Personalized medicine: Towards customized treatment of breast cancer

Breast cancer is the most common type of cancer in women. This extremely complex disease is attacking more and more women, and both the way it develops and its outcome can vary greatly from case to case.

Women also respond differently to available treatments. At Oslo University Hospital and the Norwegian University of Science and Technology (NTNU) in Trondheim, researchers are capturing the complexities of breast cancer tumours. Their projects receive funding under the Research Council's National Programme for Research in Functional Genomics in Norway (FUGE).

Different tumours, same treatment

"For breast cancer patients, we currently have only a few different treatment principles from which to choose," explains Professor Gunhild M. Mælandsmo. "This means that many patients receive the same treatment even though their tumours may be very different. Our objective is to find out as much as possible about the various tumour types so that each patient can receive precisely the right treatment at the right time. There are still many people who die from breast cancer -- which plainly shows we are not yet able to treat everyone effectively."

"One of our objectives is to figure out how to identify the patients with the most serious prognoses," says Professor Ingrid Gribbestad. "Can we tell, for example, from the molecular structure of the tumours? If so, then new medicines that are particularly effective against certain structures can be developed."

Professor Gribbestad heads a breast cancer research project in Trondheim, while Professor Mælandsmo and Therese Sørlie are heading projects in Oslo. They have all entered into a cooperation agreement in order to make use of each other's methods and findings. Whereas the Trondheim researchers are using magnetic resonance (MR) tomography to characterise tumours, the Oslo researchers are focusing on molecular changes. MR is a medical imaging technique for detailed visualisation of internal human and animal tissue.

Testing on animal models

"Cancer develops when the genes in a cell are damaged," explains Professor Anne-Lise Børresen-Dale, who works on the project with Professor Sørlie. "This is why research on genetic material is so crucial for our understanding of cancers."

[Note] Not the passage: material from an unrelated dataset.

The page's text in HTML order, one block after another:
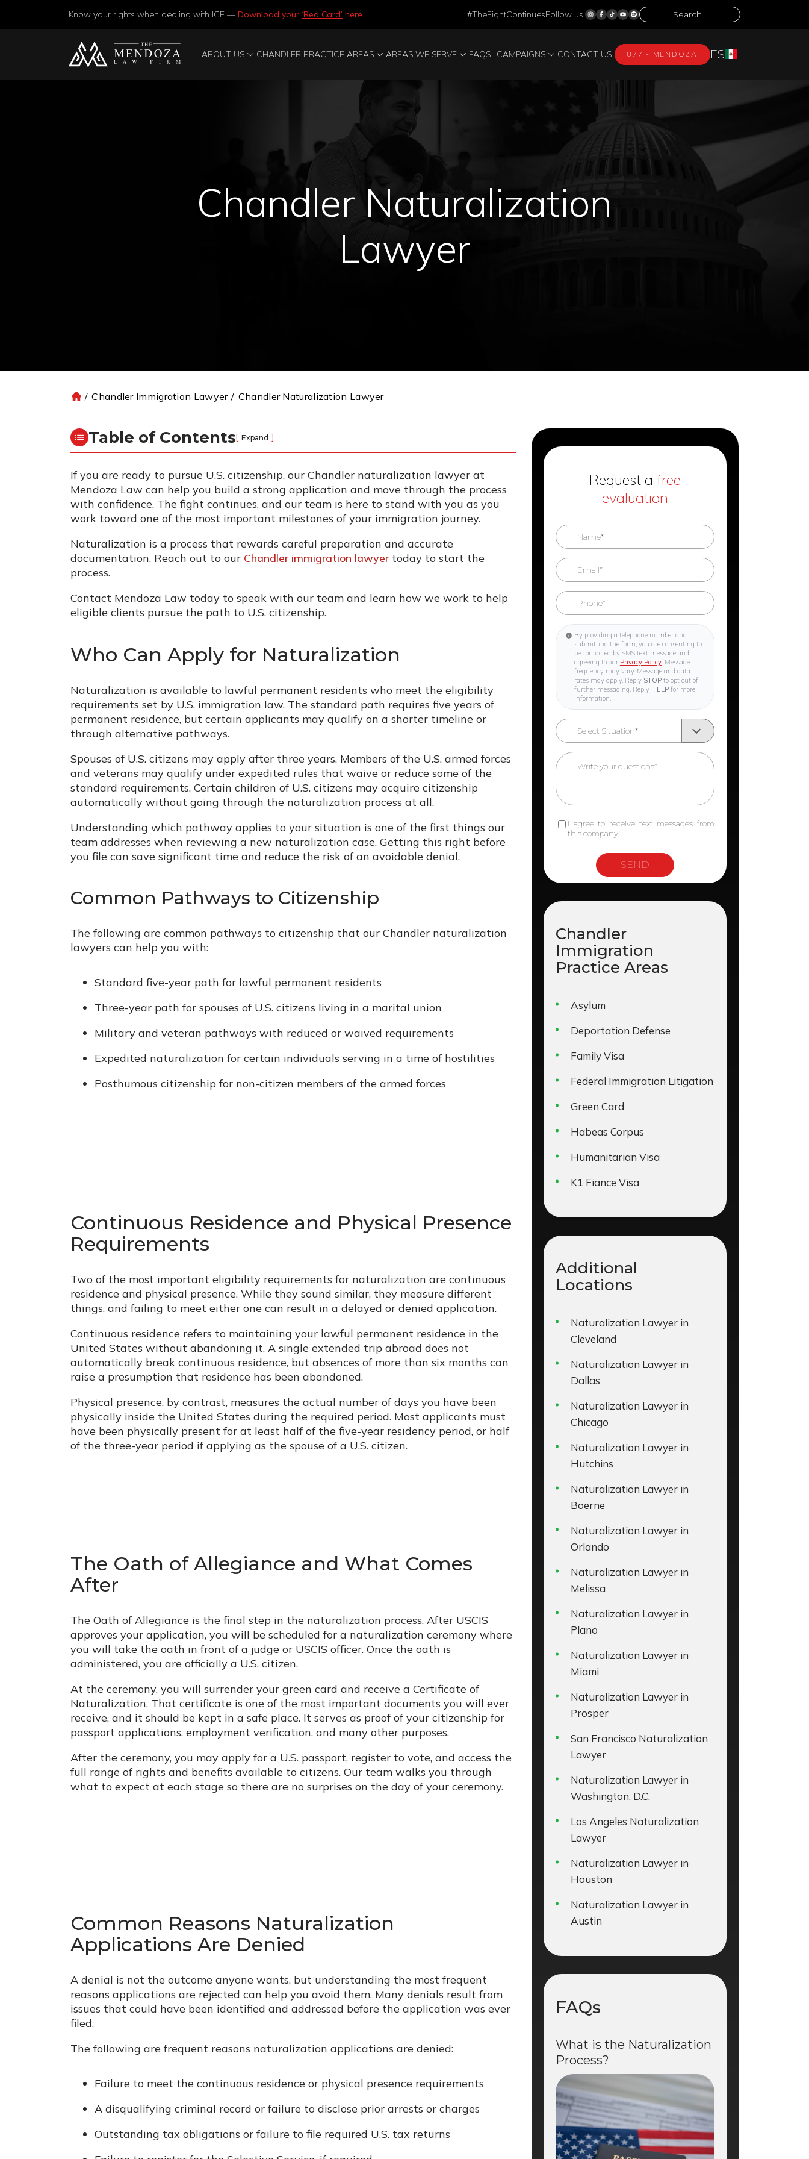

The Oslo researchers study the genetic background of breast cancer patients as well as the DNA, RNA and proteins of their tumours. Then, for comparison, they test out various treatments on animals that have received implanted tumours with various genetic profiles and severity from the patients. After some treatment time, the animal subjects are shipped to Trondheim, where they undergo MR scanning.

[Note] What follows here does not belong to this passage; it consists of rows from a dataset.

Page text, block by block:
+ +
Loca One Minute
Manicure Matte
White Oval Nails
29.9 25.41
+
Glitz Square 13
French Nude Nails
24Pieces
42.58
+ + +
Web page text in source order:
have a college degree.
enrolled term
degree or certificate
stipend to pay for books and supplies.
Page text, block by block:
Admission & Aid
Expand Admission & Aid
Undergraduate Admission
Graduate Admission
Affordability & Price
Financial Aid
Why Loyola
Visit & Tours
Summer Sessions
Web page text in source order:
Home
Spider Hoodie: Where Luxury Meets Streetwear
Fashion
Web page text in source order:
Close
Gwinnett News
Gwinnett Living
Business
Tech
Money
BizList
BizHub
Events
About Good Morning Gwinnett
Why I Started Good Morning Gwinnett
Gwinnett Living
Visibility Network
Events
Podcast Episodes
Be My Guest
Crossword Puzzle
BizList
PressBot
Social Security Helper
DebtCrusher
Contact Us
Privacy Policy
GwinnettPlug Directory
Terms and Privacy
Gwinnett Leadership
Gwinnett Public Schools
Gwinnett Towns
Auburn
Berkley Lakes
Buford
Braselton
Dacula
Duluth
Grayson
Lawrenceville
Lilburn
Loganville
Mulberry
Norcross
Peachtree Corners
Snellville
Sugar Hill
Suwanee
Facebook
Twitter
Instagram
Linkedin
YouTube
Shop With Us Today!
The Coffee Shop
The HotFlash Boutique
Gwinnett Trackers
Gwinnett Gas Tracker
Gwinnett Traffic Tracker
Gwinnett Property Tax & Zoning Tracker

"We can see whether the MR signals are different for genetically different tumours," adds Professor Gribbestad, "and if so, whether there are any distinctive characteristics to use when we analyse patients' MR images. Certain characteristics, for instance, may suggest that the patient's tumour is especially difficult to treat."

Up to 15 subtypes

Professor Gribbestad and her colleagues have also developed a new method called metabolomics. A specialised magnetic resonance machine enables them to study biochemical processes of patients' tissue samples. Do different processes occur in a benign tumour compared to a malignant one?

"By identifying these biochemical processes," says Professor Gribbestad, "we may be able to develop medicines that can stop the processes that lead to harmful progression in certain breast cancer patients. This method is unique in that it allows us to quickly identify the processes without destroying the tumour tissue, so that the tissue can be used again in future studies."

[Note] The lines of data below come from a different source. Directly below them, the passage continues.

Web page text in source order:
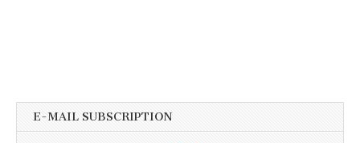
E-MAIL SUBSCRIPTION
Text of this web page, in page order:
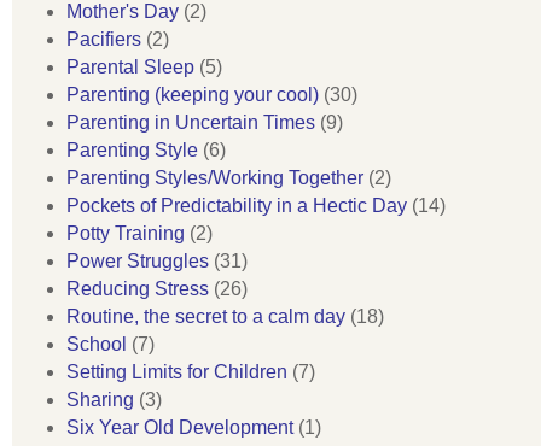
Mother's Day (2)
Pacifiers (2)
Parental Sleep (5)
Parenting (keeping your cool) (30)
Parenting in Uncertain Times (9)
Parenting Style (6)
Parenting Styles/Working Together (2)
Pockets of Predictability in a Hectic Day (14)
Potty Training (2)
Power Struggles (31)
Reducing Stress (26)
Routine, the secret to a calm day (18)
School (7)
Setting Limits for Children (7)
Sharing (3)
Six Year Old Development(1)
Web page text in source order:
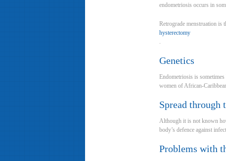
endometriosis occurs in
Retrograde menstruation is
hysterectomy
.
Genetics
Endometriosis is
women of African-
Spread through
Although it is not known
body’s defence against
Problems with
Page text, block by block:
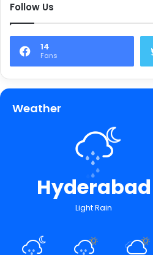
Follow Us
14
Fans
Weather
Hyderabad
Light Rain
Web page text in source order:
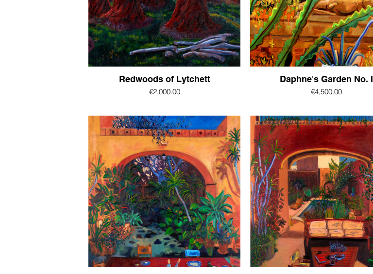
Redwoods of Lytchett
€2,000.00
Daphne's Garden No. I
€4,500.00

In 2000 the scientific journal Nature presented the work of Sørlie and Børresen-Dale in identifying five subtypes of breast cancer. The researchers believe, moreover, that once they refine their identification of tumours in individual patients, they may discover that there are as many as 15 subtypes.

New treatment principles

The goal is customised treatments targeted at each tumour subtype. Current treatment alternatives include surgery, chemotherapy, radiation, and hormonal (anti-oestrogen) therapy. The researchers are seeking new treatment possibilities through activities such as patient trials to test the antibody drug Avastin.

Avastin is designed to choke off the blood supply to a tumour by blocking the formation of new blood vessels. Women with locally advanced breast cancer who are undergoing treatment at Oslo University Hospital are now offered chemotherapy in combination with Avastin. Samples of their tissue, blood and bone marrow are collected for future analysis.

"We intend to find out which kinds of proteins and genes are expressed in the patients who respond to treatment versus those who don't," says Professor Mælandsmo. "This would enable us to customise Avastin treatment based on a patient's genetic profile."

"Large-scale studies on this type of treatment are underway," says Professor Børresen-Dale, "but they are not doing molecular profiles. So they may determine that a substance works, but not for whom and why."